● **TASK GOAL**: With the pictures set aside, return the lines below exactly, beginning at the first and ending at the line containing "were within".

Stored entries
=== Begin Enclosure ===
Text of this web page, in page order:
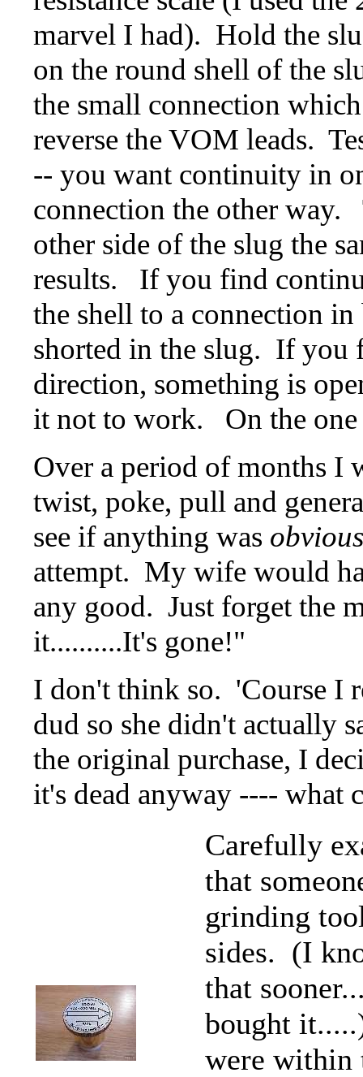
marvel I had). Hold the
on the round shell of the
the small connection
reverse the VOM leads.
-- you want continuity in
connection the other way.
other side of the slug the
results. If you find
the shell to a connection
shorted in the slug. If
direction, something is
it not to work. On the
Over a period of months I
twist, poke, pull and
see if anything was
attempt. My wife would
any good. Just forget the
it..........It's gone!"
I don't think so. 'Course I
dud so she didn't actually
the original purchase, I
it's dead anyway ---- what
Carefully
that
grinding
sides. (I
that
bought
were within
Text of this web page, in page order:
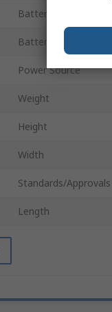
Battery Life
Battery Type
Power Source
Weight
Height
Width
Standards/Approvals
Length
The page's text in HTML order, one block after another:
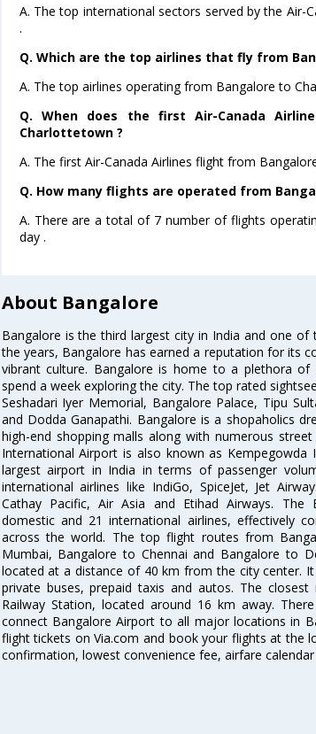
A. The top international sectors served by the Air-
.
Q. Which are the top airlines that fly from
A. The top airlines operating from Bangalore to
Q. When does the first Air-Canada
Charlottetown ?
A. The first Air-Canada Airlines flight from
Q. How many flights are operated from
A. There are a total of 7 number of flights
day .
About Bangalore
Bangalore is the third largest city in India and one
the years, Bangalore has earned a reputation for its
vibrant culture. Bangalore is home to a plethora of
spend a week exploring the city. The top rated
Seshadari Iyer Memorial, Bangalore Palace, Tipu
and Dodda Ganapathi. Bangalore is a shopaholics
high-end shopping malls along with numerous
International Airport is also known as
largest airport in India in terms of passenger
international airlines like IndiGo, SpiceJet, Jet
Cathay Pacific, Air Asia and Etihad Airways. The
domestic and 21 international airlines, effectively
across the world. The top flight routes from
Mumbai, Bangalore to Chennai and Bangalore to
located at a distance of 40 km from the city center.
private buses, prepaid taxis and autos. The
Railway Station, located around 16 km away.
connect Bangalore Airport to all major locations in
flight tickets on Via.com and book your flights at the
confirmation, lowest convenience fee, airfare
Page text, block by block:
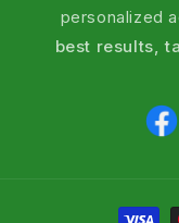
personalized
best results,
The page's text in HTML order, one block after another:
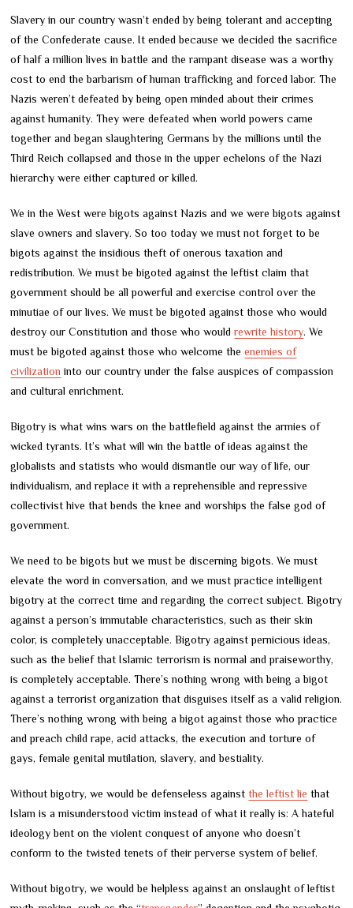
Slavery in our country wasn’t ended by being tolerant and accepting
of the Confederate cause. It ended because we decided the sacrifice
of half a million lives in battle and the rampant disease was a worthy
cost to end the barbarism of human trafficking and forced labor. The
Nazis weren’t defeated by being open minded about their crimes
against humanity. They were defeated when world powers came
together and began slaughtering Germans by the millions until the
Third Reich collapsed and those in the upper echelons of the Nazi
hierarchy were either captured or killed.
We in the West were bigots against Nazis and we were bigots against
slave owners and slavery. So too today we must not forget to be
bigots against the insidious theft of onerous taxation and
redistribution. We must be bigoted against the leftist claim that
government should be all powerful and exercise control over the
minutiae of our lives. We must be bigoted against those who would
destroy our Constitution and those who wouldrewrite history. We
must be bigoted against those who welcome theenemies of
civilization into our country under the false auspices of compassion
and cultural enrichment.
Bigotry is what wins wars on the battlefield against the armies of
wicked tyrants. It’s what will win the battle of ideas against the
globalists and statists who would dismantle our way of life, our
individualism, and replace it with a reprehensible and repressive
collectivist hive that bends the knee and worships the false god of
government.
We need to be bigots but we must be discerning bigots. We must
elevate the word in conversation, and we must practice intelligent
bigotry at the correct time and regarding the correct subject. Bigotry
against a person’s immutable characteristics, such as their skin
color, is completely unacceptable. Bigotry against pernicious ideas,
such as the belief that Islamic terrorism is normal and praiseworthy,
is completely acceptable. There’s nothing wrong with being a bigot
against a terrorist organization that disguises itself as a valid religion.
There’s nothing wrong with being a bigot against those who practice
and preach child rape, acid attacks, the execution and torture of
gays, female genital mutilation, slavery, and bestiality.
Without bigotry, we would be defenseless againstthe leftist lie that
Islam is a misunderstood victim instead of what it really is: A hateful
ideology bent on the violent conquest of anyone who doesn’t
conform to the twisted tenets of their perverse system of belief.
Without bigotry, we would be helpless against an onslaught of leftist
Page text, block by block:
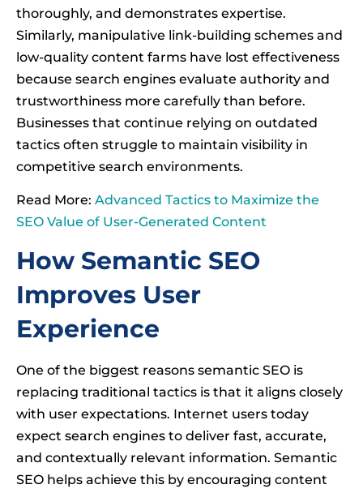
thoroughly, and demonstrates expertise.
Similarly, manipulative link-building schemes and
low-quality content farms have lost effectiveness
because search engines evaluate authority and
trustworthiness more carefully than before.
Businesses that continue relying on outdated
tactics often struggle to maintain visibility in
competitive search environments.
Read More: Advanced Tactics to Maximize the
SEO Value of User-Generated Content
How Semantic SEO
Improves User
Experience
One of the biggest reasons semantic SEO is
replacing traditional tactics is that it aligns closely
with user expectations. Internet users today
expect search engines to deliver fast, accurate,
and contextually relevant information. Semantic
SEO helps achieve this by encouraging content
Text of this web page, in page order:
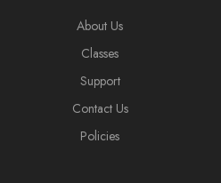
About Us
Classes
Support
Contact Us
Policies
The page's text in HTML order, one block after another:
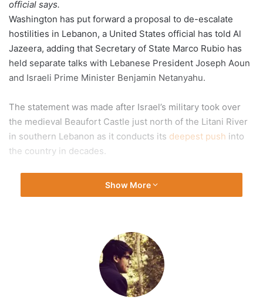
official says.
Washington has put forward a proposal to de-escalate
hostilities in Lebanon, a United States official has told Al
Jazeera, adding that Secretary of State Marco Rubio has
held separate talks with Lebanese President Joseph Aoun
and Israeli Prime Minister Benjamin Netanyahu.
The statement was made after Israel’s military took over
the medieval Beaufort Castle just north of the Litani River
in southern Lebanon as it conducts its deepest push into
the country in decades.
Recommended Stories
Israel in exchange for Israel refraining from further
escalation in the Lebanese capital, Beirut.
The US proposal aims to create a conducive environment
Show More
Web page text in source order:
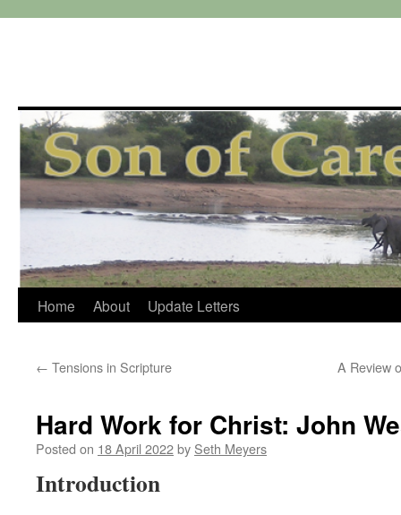
Skip
content
Home About Update Letters
← Tensions in Scripture A Review
Hard Work for Christ: John
Posted on 18 April 2022by Seth Meyers
Introduction
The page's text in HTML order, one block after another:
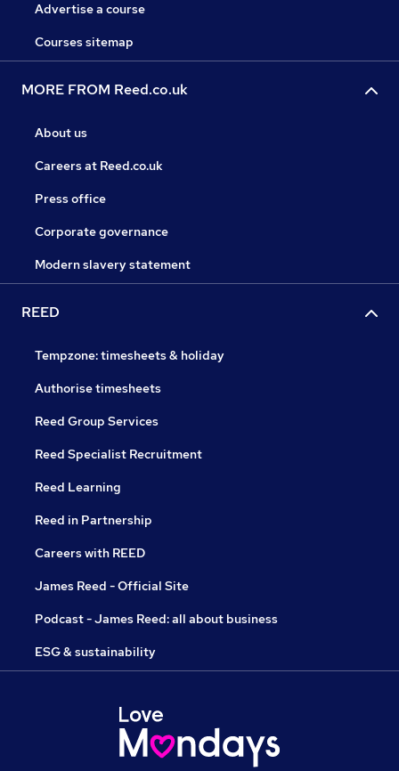
Advertise a course
Courses sitemap
MORE FROM Reed.co.uk
About us
Careers at Reed.co.uk
Press office
Corporate governance
Modern slavery statement
REED
Tempzone: timesheets & holiday
Authorise timesheets
Reed Group Services
Reed Specialist Recruitment
Reed Learning
Reed in Partnership
Careers with REED
James Reed - Official Site
Podcast - James Reed: all about business
ESG & sustainability
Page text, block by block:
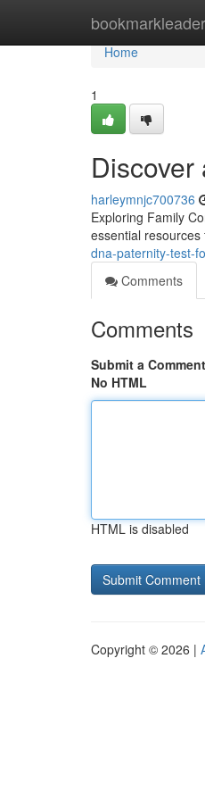
bookmarkleader
Home
Home
1
Discover
harleymnjc700736
Exploring Family
essential
dna-paternity-test-
Comments
Comments
Submit a Comment
No HTML
HTML is disabled
Copyright © 2026 |
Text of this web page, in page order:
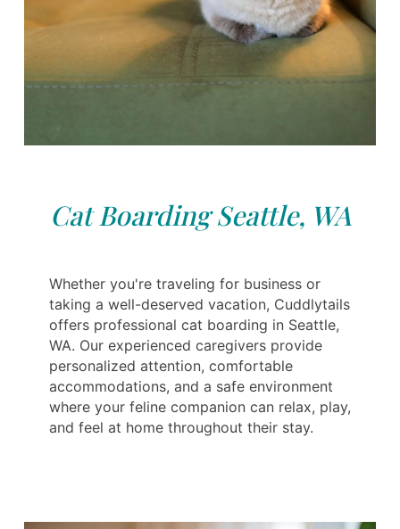
Cat Boarding Seattle, WA
Whether you're traveling for business or
taking a well-deserved vacation, Cuddlytails
offers professional cat boarding in Seattle,
WA. Our experienced caregivers provide
personalized attention, comfortable
accommodations, and a safe environment
where your feline companion can relax, play,
and feel at home throughout their stay.
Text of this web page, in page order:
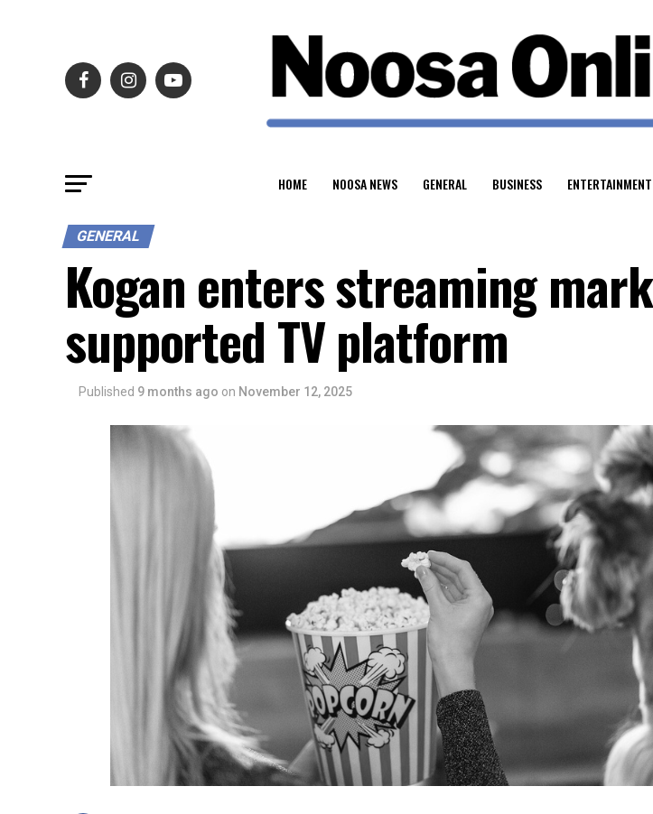
HOME NOOSA NEWS GENERAL BUSINESS ENTERTAINMENT
GENERAL
Kogan enters streaming
supported TV platform
Published 9 months ago on November 12, 2025
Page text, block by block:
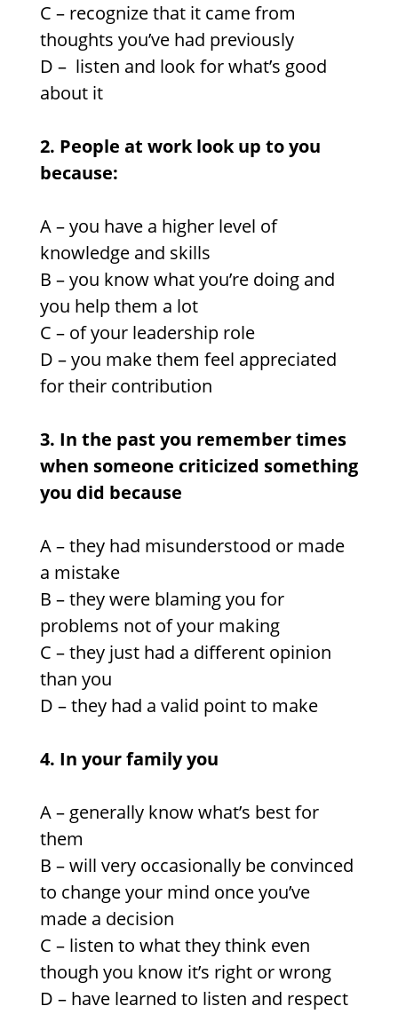
C – recognize that it came from
thoughts you’ve had previously
D – listen and look for what’s good
about it
2. People at work look up to you
because:
A – you have a higher level of
knowledge and skills
B – you know what you’re doing and
you help them a lot
C – of your leadership role
D –you make them feel appreciated
for their contribution
3. In the past you remember times
when someone criticized something
you did because
A – they had misunderstood or made
a mistake
B – they were blaming you for
problems not of your making
C – they just had a different opinion
than you
D – they had a valid point to make
4. In your family you
A – generally know what’s best for
them
B – will very occasionally be convinced
to change your mind once you’ve
made a decision
C – listen to what they think even
though you know it’s right or wrong
D – have learned to listen and respect
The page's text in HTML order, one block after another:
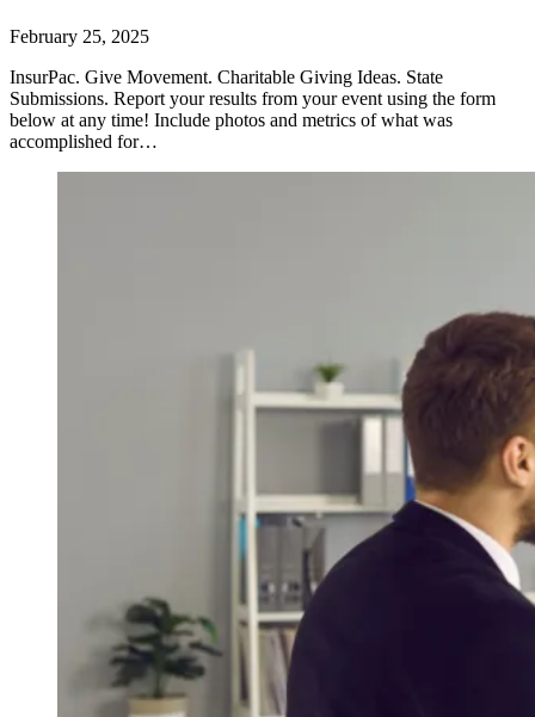
February 25, 2025
InsurPac. Give Movement. Charitable Giving Ideas. State
Submissions. Report your results from your event using the form
below at any time! Include photos and metrics of what was
accomplished for…
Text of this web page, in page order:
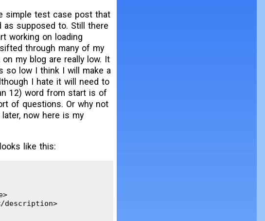
simple test case post that
as supposed to. Still there
working on loading
through many of my
my blog are really low. It
so low I think I will make a
I hate it will need to
12) word from start is of
of questions. Or why not
now here is my
like this:
description>
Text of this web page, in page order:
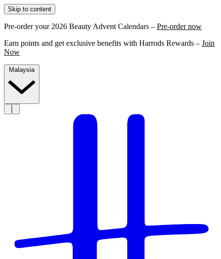
Skip to content
Pre-order your 2026 Beauty Advent Calendars – Pre-order now
Earn points and get exclusive benefits with Harrods Rewards – Join
Now
Malaysia
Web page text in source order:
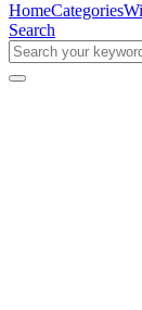
HomeCategories
Search
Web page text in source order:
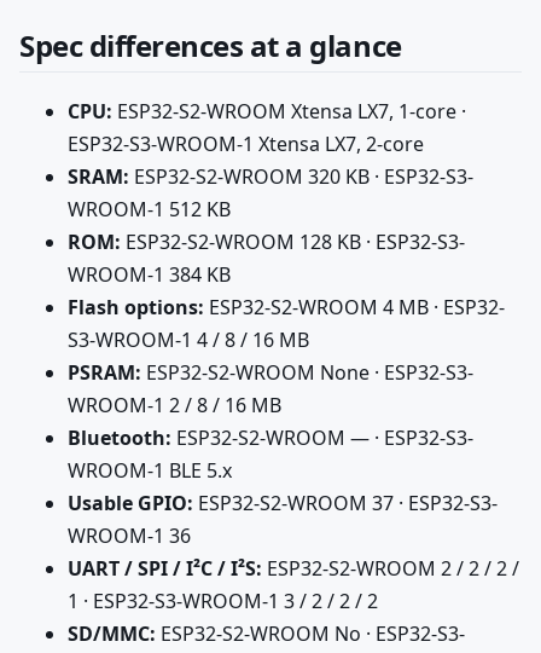
Spec differences at a glance
CPU: ESP32-S2-WROOM Xtensa LX7, 1-core ·
ESP32-S3-WROOM-1 Xtensa LX7, 2-core
SRAM: ESP32-S2-WROOM 320 KB · ESP32-S3-
WROOM-1 512 KB
ROM: ESP32-S2-WROOM 128 KB · ESP32-S3-
WROOM-1 384 KB
Flash options: ESP32-S2-WROOM 4 MB · ESP32-
S3-WROOM-1 4 / 8 / 16 MB
PSRAM: ESP32-S2-WROOM None · ESP32-S3-
WROOM-1 2 / 8 / 16 MB
Bluetooth: ESP32-S2-WROOM — · ESP32-S3-
WROOM-1 BLE 5.x
Usable GPIO: ESP32-S2-WROOM 37 · ESP32-S3-
WROOM-1 36
UART / SPI / I²C / I²S: ESP32-S2-WROOM 2 / 2 / 2 /
1 · ESP32-S3-WROOM-1 3 / 2 / 2 / 2
SD/MMC: ESP32-S2-WROOM No · ESP32-S3-
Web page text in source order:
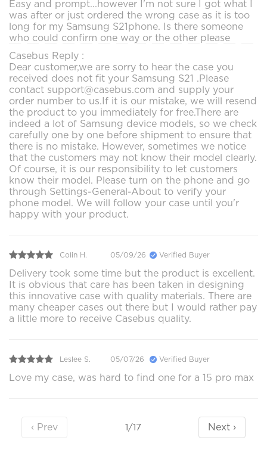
=== End Enclosure ===
● **RESPONSE BELOW**:
Text of this web page, in page order:
marvel I had). Hold the
on the round shell of the
the small connection
reverse the VOM leads.
-- you want continuity in
connection the other way.
other side of the slug the
results. If you find
the shell to a connection
shorted in the slug. If
direction, something is
it not to work. On the
Over a period of months I
twist, poke, pull and
see if anything was
attempt. My wife would
any good. Just forget the
it..........It's gone!"
I don't think so. 'Course I
dud so she didn't actually
the original purchase, I
it's dead anyway ---- what
Carefully
that
grinding
sides. (I
that
bought
were within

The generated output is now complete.